10 October 2009

The Long and Winding Road

I'm feeling super mellow. This was written on the plane home tonight (today, this morning, yesterday, whatever it was.) The airline was so cramped I couldn't open my laptop. So it had to be written by hand.

This past week has been exhausting; but, as I fly home from India I’m filled with renewed vigor and enthusiasm for the coming years. The first stage of the Chocolate Factory is nearly accomplished. We can articulate a vision, show how that vision provides significant return on investment, explain a strategy to reach that vision, and have an action plan in place. Finally, after numerous attempts at selling a project idea, we have a plan that is audacious enough to be funded. Soon we enter the execution phase.

The vision and strategy changed dramatically over time. What started as exasperation over our dysfunctional bureaucracy has turned into a project that can both drive more revenue in its first year than many products we currently offer, and it can break apart this monolithic beast of ~1400 people all striving toward one insane schedule. We tapped into a groundswell of frustration across the business. People from almost every discipline felt similarly. Each had their own view of the problem and their own ideas for a solution. In the end, most are convinced and aligned. Some, primarily in marketing and experience design, seem more hemmed in by their narrow view. (As an aside – the business leadership has brought new blood into marketing that is more aligned. In addition, as experience design starts seeing the specific tasks needed for this project they’re coming around and now trying to partner with us.) All of these disciplines contributed so that now we have a broad-based vision and a five year strategy to achieve that final vision. Most importantly, the path along the way can be “productized” to generate surprisingly large incremental revenue.

This trip to India had many goals, some short term tactical goals and some long term strategic goals. While the tactical goals of ensuring our current raft of products ship on time and with quality were important, it is the strategic goals that were the heart of the journey. After getting input and alignment with business and engineering leaders over the past year, what we really needed to accomplish this week was to sell the vision and strategy to the engineering boots on the ground. I think we nailed it.
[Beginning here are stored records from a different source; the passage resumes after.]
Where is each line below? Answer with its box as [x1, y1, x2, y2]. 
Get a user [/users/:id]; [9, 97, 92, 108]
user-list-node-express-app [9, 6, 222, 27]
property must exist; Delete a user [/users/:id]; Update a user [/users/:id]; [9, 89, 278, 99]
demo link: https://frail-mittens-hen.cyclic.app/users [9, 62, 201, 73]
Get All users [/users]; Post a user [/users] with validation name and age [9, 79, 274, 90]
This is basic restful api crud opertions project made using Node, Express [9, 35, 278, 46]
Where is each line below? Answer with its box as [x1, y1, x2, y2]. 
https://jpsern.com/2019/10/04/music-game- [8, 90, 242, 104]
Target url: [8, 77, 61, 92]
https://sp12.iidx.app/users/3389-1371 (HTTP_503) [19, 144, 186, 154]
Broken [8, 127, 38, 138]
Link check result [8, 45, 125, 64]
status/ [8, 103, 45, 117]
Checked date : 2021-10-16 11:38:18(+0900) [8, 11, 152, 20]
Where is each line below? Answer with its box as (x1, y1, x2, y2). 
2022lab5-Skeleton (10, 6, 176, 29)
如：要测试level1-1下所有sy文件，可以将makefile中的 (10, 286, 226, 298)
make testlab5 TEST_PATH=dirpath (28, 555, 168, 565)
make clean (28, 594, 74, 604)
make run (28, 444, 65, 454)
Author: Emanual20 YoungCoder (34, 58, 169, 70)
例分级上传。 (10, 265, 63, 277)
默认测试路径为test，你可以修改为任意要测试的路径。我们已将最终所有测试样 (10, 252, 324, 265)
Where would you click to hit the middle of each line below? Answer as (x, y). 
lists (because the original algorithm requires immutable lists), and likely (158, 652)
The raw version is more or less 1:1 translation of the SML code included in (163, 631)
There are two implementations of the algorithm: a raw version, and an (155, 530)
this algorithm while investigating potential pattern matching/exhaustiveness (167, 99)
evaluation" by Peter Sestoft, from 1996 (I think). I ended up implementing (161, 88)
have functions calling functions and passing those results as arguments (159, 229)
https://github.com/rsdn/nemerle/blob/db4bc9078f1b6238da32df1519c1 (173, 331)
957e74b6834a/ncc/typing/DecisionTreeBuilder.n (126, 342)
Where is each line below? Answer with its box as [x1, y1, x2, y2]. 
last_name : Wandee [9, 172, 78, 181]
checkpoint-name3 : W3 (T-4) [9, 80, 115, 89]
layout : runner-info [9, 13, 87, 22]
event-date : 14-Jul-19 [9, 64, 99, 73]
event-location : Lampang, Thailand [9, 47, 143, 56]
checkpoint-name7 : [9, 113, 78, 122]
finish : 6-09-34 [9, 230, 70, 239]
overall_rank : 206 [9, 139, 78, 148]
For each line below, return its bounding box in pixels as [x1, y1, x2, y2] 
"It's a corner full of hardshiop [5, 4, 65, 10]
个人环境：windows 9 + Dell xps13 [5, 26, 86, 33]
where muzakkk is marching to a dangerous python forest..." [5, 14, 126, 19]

After our all-hands presentation on Tuesday I saw the mood and tenor for the team change. They had already been tasked with a lot of the specific steps needed to move forward. Now, however, they understood the context of the tasks. Multiple times different individuals came up to me to express a renewed motivation. They had a greater vision for what we could become. They grasped the logic, the cause and effect relationship leading from their day-to-day work to our ultimate business goal of long term shareholder value. They understood the investment we were making in the people and why. And they were happier, much happier, to be able to apply that context to their role in order to more effectively further our strategy. Visible action took place the remainder of the week, from the engineering director on down through senior engineering management, program management, development and testing. There was anxiety for those who saw that their work or skill set wasn’t a perfect fit. There was excitement for those who saw how much more they could contribute. But mostly there was understanding and reaction.

It’s not that everything was displayed simply and beautifully for a glorious new future. Almost everyone , including me, showed a healthy dose of skepticism. What lays before us is a daunting set of tasks. Even when we’ve fully accomplished our goals our work won’t be any easier. The challenges, particularly for the testing teams, will be incredibly hard. We fully expect to stumble occasionally. After we succeed in breaking apart this monolithic CS product process we’ll have the chaos of 150+ teams with much more independence than ever before. It’s frightening just to think about how to coordinate so many people after tearing down the very bureaucracy designed to manage them.

The next steps are to finish the first phase of The Chocolate Factory; sell the ideas to the individual contributors on the US engineering teams and write the next generation document describing the project in detail. Then it’s a simple (hah!) matter of execution. We have lots of challenges to overcome: the ability to succeed at the tasks immediately before us, maintaining funding in a high profit margin company, continuing our commitment through the myriad emergencies that arise, developing the right skill set on the team, my own ability to lead our teams through this upheaval, and – most challenging of all – figuring out how to work with the non-product functions within the company with whom we must partner. It most definitely won’t be easy. But we’re ready, energized and confident.